> **Required work**: Copy out each line of the data that holds the word "feira".

══════

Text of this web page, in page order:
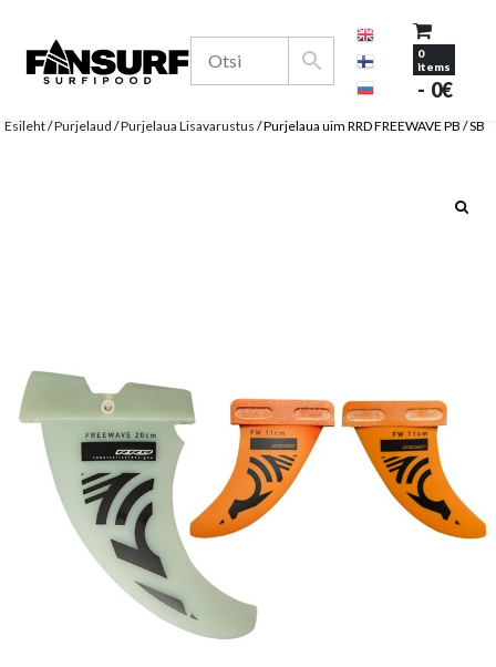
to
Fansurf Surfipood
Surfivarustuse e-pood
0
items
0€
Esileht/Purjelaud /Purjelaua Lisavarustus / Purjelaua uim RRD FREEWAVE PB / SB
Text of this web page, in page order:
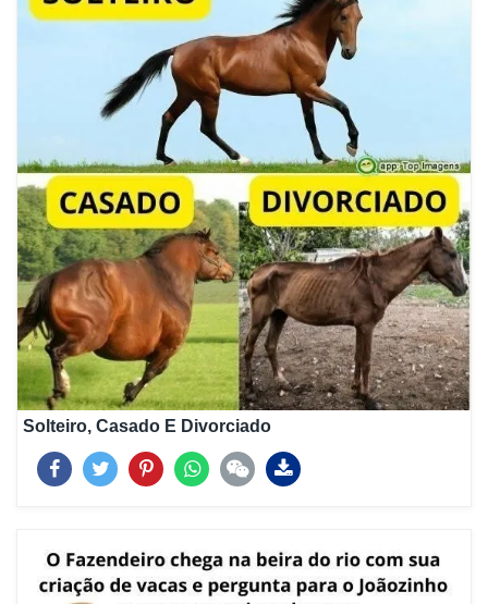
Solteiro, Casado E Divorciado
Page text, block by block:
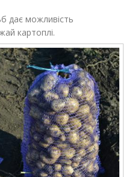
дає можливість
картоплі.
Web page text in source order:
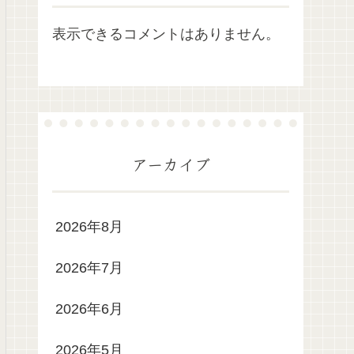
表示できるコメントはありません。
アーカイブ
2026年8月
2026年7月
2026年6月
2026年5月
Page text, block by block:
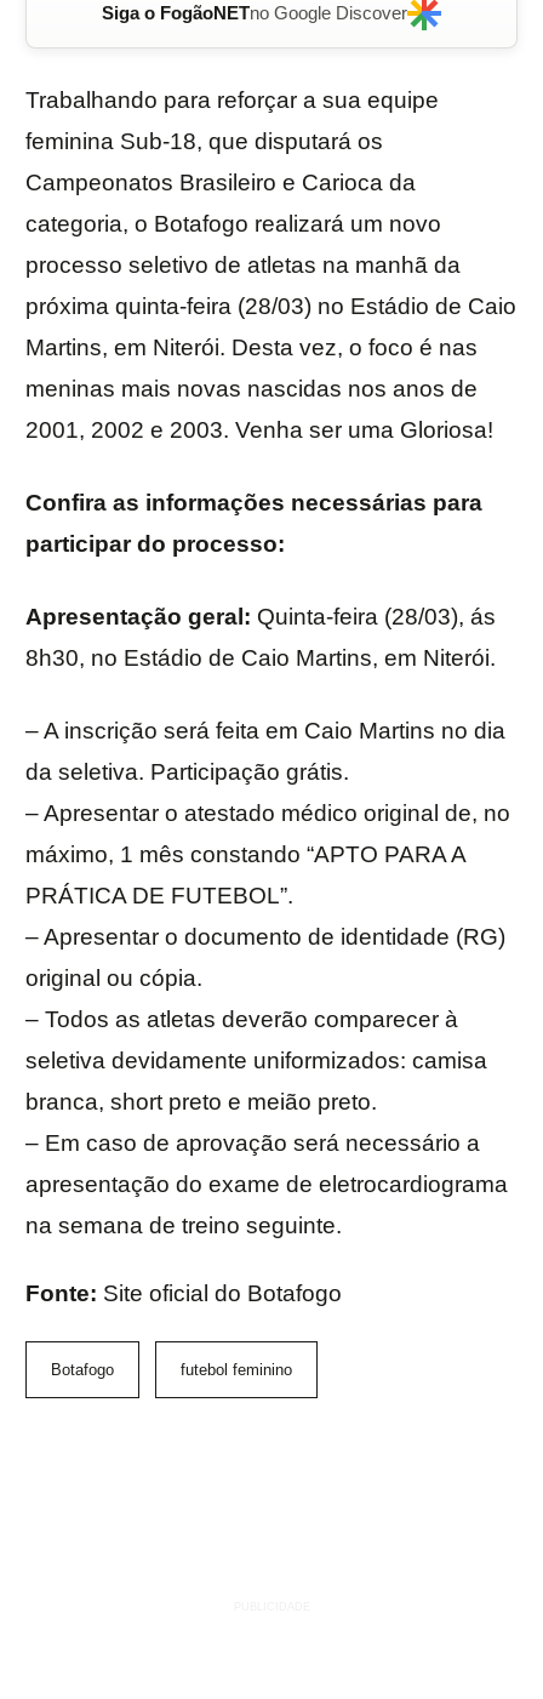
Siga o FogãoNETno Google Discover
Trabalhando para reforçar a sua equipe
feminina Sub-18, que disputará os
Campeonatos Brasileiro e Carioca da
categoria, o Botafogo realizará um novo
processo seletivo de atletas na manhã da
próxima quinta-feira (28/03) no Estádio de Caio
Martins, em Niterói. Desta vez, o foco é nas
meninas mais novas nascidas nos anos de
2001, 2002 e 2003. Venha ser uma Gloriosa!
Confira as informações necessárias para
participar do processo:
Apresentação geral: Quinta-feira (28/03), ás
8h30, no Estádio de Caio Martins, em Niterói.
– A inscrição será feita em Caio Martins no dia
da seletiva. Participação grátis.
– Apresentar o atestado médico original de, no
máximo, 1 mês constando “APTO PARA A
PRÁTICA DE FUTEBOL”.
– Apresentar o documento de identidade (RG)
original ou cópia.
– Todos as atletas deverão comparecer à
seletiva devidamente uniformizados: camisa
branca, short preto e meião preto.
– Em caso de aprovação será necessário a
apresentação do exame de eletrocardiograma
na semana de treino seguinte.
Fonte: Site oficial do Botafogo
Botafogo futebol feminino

══════

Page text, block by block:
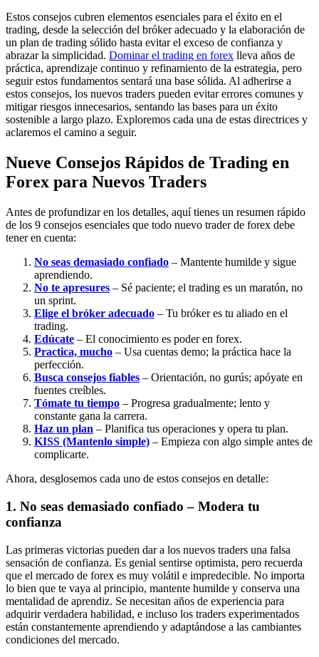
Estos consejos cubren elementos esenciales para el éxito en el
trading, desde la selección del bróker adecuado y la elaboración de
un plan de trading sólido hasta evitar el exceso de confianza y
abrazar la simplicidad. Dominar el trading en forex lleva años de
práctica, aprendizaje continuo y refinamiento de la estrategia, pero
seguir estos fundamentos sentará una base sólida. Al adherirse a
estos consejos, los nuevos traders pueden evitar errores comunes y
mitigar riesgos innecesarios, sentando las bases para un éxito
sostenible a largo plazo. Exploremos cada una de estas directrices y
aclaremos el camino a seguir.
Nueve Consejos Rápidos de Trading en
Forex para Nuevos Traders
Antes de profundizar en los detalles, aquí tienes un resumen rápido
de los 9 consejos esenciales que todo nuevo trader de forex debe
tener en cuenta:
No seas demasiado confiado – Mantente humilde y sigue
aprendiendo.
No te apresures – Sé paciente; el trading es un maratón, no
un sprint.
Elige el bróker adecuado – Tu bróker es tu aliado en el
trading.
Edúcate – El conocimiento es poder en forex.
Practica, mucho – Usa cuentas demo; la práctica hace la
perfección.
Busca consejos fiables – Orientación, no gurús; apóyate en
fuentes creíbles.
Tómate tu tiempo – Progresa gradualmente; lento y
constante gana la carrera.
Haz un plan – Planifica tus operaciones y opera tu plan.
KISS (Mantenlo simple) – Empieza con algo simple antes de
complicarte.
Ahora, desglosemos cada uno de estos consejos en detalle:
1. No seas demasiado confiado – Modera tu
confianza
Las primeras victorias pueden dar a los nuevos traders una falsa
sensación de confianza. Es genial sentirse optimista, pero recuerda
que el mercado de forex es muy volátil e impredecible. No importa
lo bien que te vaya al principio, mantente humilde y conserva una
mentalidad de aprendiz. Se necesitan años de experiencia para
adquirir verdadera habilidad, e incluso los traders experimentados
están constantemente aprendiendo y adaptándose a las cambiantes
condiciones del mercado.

══════

> **Solution for this exercise**:
próxima quinta-feira (28/03) no Estádio de Caio
Apresentação geral: Quinta-feira (28/03), ás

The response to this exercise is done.